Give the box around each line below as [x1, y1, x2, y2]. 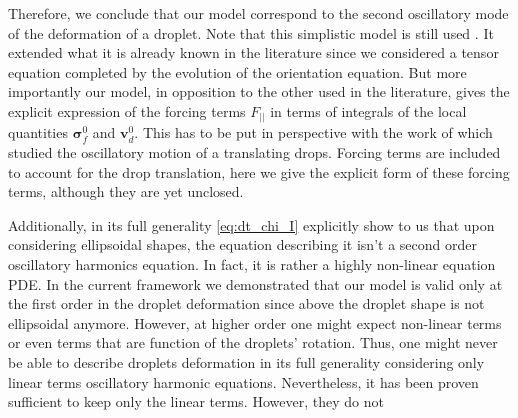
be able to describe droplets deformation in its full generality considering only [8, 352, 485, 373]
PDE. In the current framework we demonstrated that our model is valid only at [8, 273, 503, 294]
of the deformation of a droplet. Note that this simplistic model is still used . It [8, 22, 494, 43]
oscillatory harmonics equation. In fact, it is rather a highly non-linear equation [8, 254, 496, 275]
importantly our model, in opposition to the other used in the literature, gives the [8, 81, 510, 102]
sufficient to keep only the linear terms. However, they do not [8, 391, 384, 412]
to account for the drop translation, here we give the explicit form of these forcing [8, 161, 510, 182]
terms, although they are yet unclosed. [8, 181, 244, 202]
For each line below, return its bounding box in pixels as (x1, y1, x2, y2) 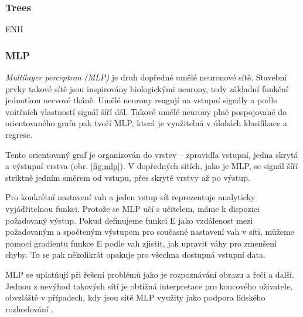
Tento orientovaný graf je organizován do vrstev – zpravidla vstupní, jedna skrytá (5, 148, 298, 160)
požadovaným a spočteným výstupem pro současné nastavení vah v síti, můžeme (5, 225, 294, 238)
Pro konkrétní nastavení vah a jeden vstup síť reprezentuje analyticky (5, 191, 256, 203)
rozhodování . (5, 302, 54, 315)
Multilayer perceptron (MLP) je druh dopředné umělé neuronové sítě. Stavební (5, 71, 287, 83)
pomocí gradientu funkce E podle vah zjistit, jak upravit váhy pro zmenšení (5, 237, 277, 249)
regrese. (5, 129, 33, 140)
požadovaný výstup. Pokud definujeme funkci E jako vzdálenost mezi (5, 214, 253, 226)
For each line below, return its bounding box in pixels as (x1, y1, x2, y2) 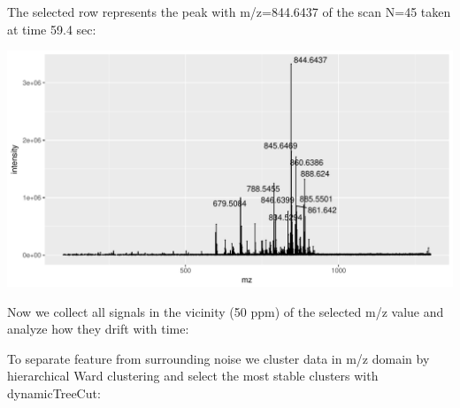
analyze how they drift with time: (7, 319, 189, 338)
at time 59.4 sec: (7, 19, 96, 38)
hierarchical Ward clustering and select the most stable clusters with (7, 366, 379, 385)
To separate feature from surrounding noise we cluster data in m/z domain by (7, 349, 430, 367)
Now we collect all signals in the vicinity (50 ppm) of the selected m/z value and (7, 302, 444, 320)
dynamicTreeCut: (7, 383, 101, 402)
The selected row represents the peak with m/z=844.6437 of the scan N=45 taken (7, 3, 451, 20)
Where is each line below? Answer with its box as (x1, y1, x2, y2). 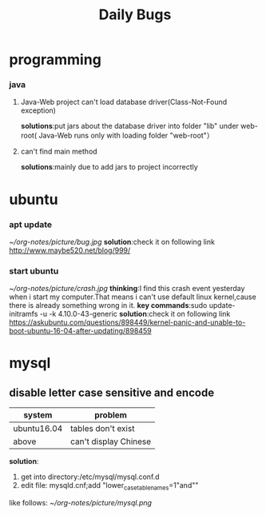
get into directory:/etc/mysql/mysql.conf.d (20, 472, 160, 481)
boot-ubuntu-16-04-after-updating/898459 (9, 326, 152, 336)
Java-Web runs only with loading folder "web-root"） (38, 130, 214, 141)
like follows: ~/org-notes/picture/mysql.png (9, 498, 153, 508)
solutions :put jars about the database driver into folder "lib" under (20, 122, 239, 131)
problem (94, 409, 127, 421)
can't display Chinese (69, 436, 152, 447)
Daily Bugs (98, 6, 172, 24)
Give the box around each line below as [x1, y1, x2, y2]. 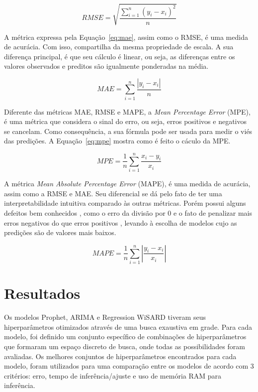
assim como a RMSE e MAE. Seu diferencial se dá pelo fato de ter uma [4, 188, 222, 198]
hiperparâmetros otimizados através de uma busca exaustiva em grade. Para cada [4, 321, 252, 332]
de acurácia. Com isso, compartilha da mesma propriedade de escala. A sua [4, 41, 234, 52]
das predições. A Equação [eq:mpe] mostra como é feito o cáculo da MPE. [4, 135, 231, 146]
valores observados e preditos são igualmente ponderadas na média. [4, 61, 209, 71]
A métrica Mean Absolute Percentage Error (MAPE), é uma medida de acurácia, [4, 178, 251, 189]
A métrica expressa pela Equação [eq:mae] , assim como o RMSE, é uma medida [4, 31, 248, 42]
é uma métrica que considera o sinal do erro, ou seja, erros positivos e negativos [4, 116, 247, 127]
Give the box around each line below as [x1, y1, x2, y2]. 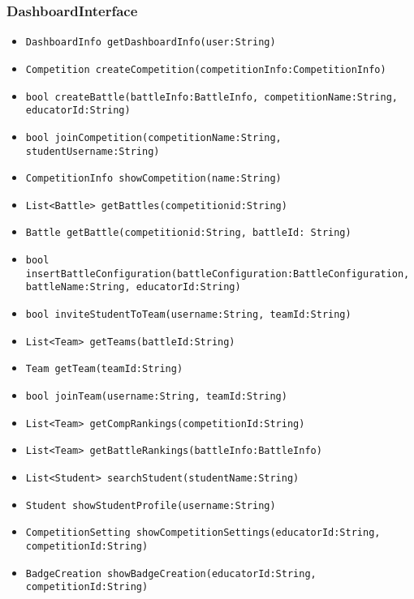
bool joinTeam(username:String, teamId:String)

☆ ☆ ☆ ☆

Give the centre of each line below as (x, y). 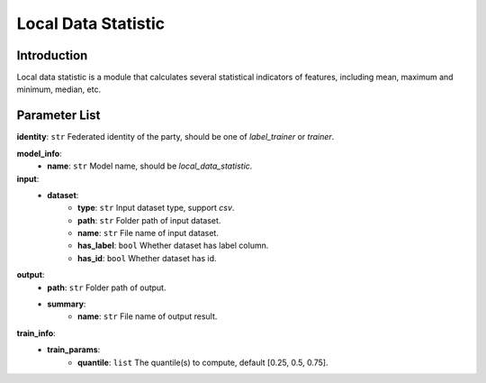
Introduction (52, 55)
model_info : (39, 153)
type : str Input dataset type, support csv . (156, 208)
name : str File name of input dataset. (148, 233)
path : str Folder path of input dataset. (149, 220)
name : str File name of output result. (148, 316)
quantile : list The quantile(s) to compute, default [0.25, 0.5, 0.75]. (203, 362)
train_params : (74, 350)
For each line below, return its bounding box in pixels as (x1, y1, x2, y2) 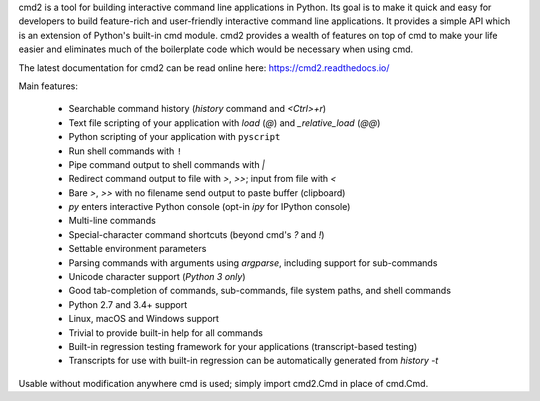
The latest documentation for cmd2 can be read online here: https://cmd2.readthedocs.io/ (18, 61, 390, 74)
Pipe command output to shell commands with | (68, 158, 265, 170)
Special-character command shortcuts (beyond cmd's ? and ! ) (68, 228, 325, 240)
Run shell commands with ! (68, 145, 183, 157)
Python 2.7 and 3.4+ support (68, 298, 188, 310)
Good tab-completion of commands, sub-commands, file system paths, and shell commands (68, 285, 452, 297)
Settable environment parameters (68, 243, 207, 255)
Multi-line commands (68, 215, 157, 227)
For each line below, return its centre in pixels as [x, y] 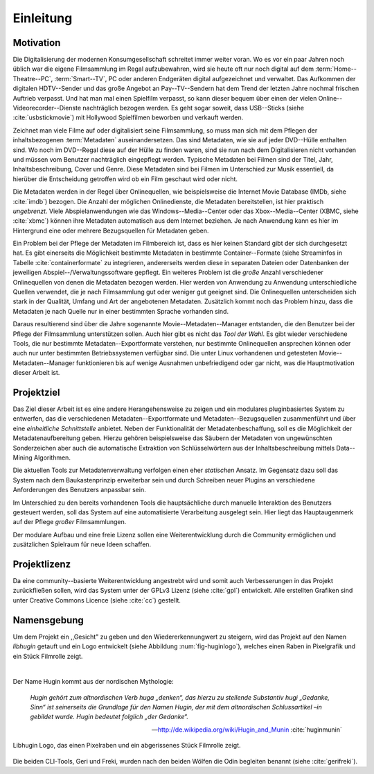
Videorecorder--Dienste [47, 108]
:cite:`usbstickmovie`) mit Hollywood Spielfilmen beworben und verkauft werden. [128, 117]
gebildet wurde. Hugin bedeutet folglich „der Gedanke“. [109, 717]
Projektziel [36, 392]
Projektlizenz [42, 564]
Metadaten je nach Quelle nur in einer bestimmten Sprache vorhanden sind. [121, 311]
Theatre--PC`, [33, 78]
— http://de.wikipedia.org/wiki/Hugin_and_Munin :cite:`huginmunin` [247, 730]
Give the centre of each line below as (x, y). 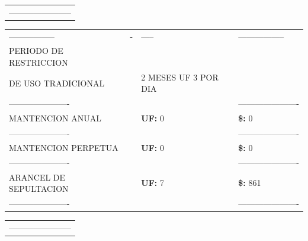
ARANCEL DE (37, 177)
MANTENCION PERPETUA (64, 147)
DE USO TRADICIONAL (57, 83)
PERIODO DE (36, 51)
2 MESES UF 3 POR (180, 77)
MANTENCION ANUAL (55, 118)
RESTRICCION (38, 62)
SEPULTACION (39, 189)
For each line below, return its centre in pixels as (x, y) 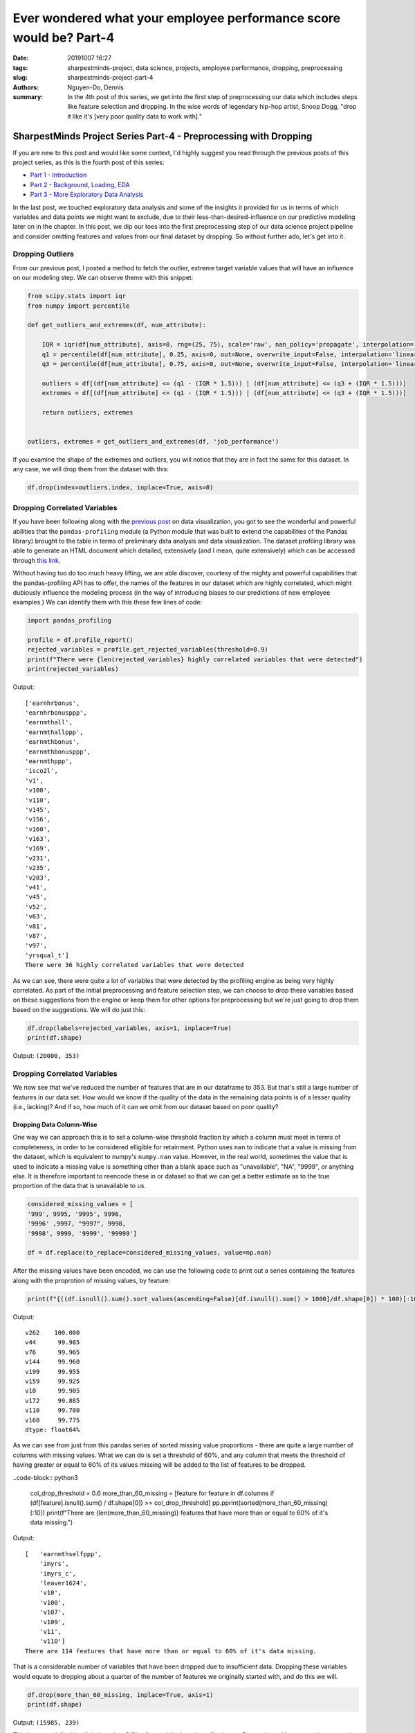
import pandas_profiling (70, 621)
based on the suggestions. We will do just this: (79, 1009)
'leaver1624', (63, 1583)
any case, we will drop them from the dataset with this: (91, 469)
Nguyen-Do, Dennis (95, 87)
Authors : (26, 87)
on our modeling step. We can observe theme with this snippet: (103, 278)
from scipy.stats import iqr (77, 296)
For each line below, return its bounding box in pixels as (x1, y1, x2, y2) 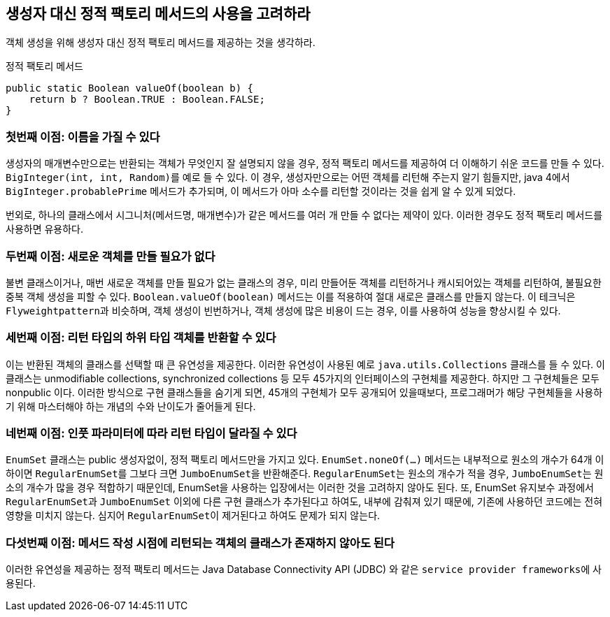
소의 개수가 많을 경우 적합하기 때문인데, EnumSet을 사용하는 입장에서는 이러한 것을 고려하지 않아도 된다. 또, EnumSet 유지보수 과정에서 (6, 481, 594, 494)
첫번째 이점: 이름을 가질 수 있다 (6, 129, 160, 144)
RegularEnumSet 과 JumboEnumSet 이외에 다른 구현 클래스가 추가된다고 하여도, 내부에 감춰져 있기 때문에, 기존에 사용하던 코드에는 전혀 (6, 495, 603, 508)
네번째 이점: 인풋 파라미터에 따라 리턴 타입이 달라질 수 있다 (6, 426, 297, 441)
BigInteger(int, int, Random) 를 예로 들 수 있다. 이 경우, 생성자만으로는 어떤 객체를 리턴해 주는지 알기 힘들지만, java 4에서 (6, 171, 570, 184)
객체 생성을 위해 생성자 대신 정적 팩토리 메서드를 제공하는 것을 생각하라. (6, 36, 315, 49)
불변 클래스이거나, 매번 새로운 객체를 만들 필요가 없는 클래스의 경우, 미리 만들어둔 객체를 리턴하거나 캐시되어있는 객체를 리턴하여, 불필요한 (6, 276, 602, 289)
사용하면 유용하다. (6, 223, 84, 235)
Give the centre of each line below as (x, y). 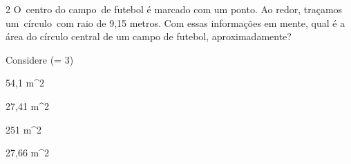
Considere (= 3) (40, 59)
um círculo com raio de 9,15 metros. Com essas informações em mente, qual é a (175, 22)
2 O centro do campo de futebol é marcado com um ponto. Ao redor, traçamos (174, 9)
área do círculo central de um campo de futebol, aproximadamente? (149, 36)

☆ ☆ ☆ ☆

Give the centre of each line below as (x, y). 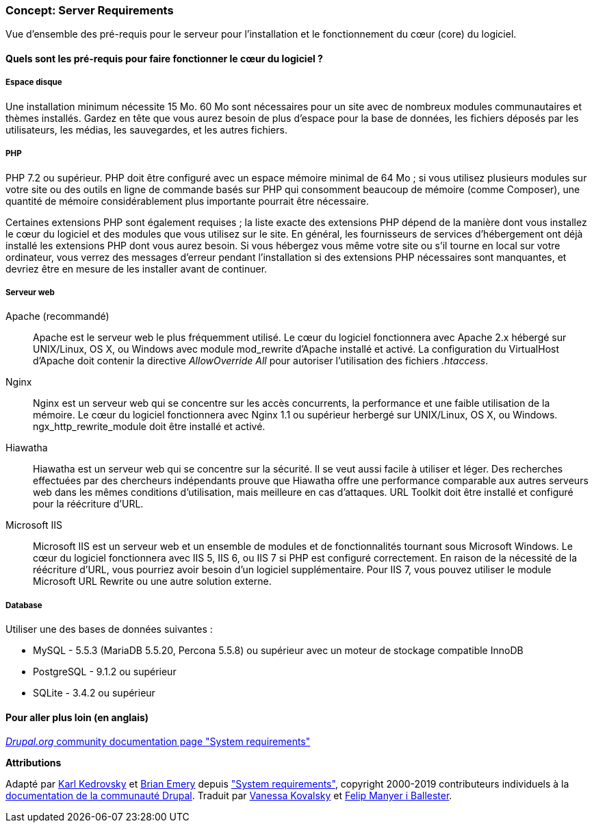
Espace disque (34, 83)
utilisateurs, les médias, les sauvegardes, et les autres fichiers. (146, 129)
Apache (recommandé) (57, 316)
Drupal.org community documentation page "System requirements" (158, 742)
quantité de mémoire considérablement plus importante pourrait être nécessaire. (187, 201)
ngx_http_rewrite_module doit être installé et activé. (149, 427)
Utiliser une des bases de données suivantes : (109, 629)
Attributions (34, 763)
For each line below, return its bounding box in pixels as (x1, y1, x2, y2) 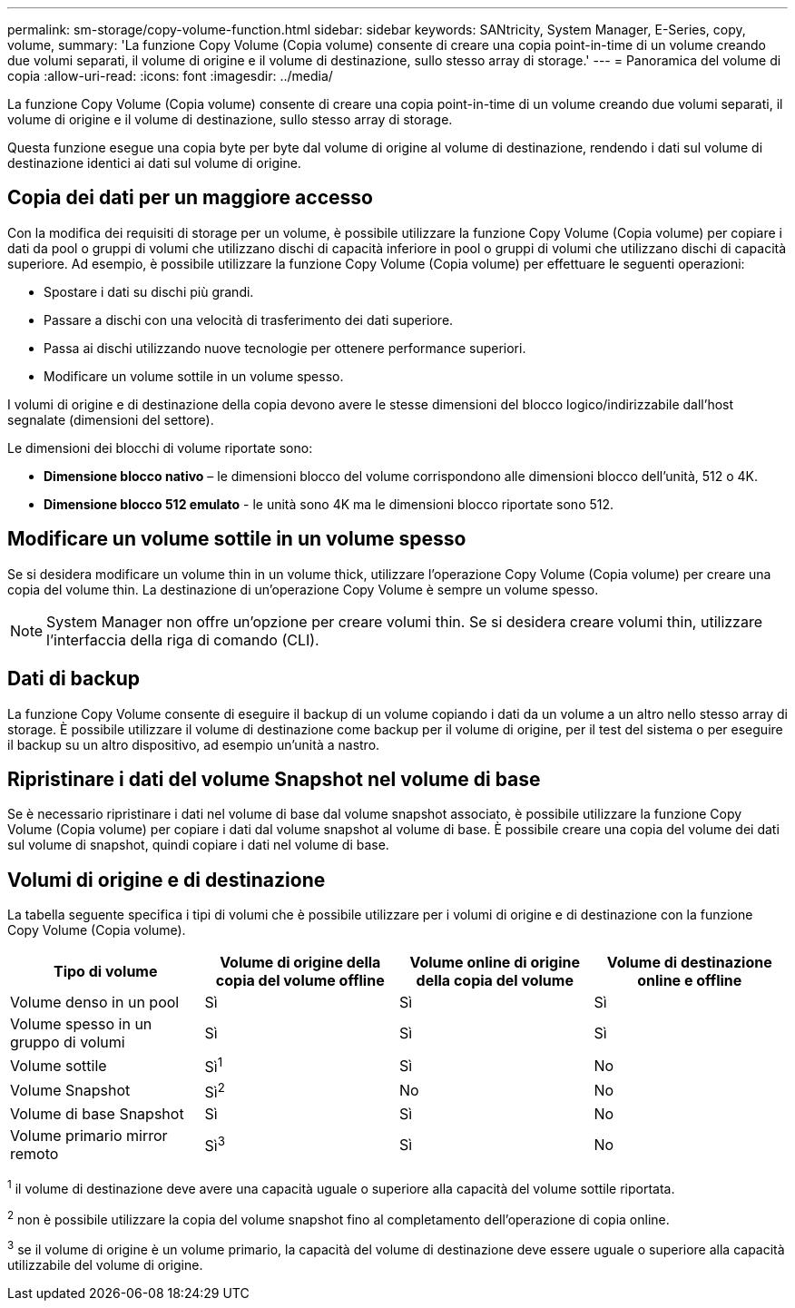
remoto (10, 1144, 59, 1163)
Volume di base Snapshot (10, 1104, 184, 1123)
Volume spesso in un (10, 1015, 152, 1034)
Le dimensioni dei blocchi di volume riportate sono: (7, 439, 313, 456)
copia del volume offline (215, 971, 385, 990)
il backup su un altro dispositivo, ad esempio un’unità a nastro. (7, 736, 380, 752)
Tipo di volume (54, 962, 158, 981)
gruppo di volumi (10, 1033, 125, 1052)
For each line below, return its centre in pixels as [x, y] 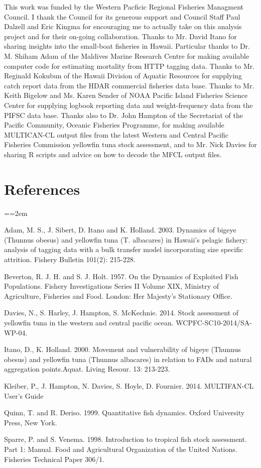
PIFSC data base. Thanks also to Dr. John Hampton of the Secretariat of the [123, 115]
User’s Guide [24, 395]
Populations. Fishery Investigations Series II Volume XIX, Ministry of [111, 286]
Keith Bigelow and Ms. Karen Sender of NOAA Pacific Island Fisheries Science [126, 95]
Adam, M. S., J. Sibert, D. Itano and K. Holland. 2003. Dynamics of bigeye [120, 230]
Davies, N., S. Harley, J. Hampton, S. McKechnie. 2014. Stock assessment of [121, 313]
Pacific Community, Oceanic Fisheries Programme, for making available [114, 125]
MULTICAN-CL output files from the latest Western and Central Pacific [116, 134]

☆ ☆ ☆ ☆

» **What to do**
Say how many lines of the listing above include the word "futebol", and give no other text.

» **Exercise result**
2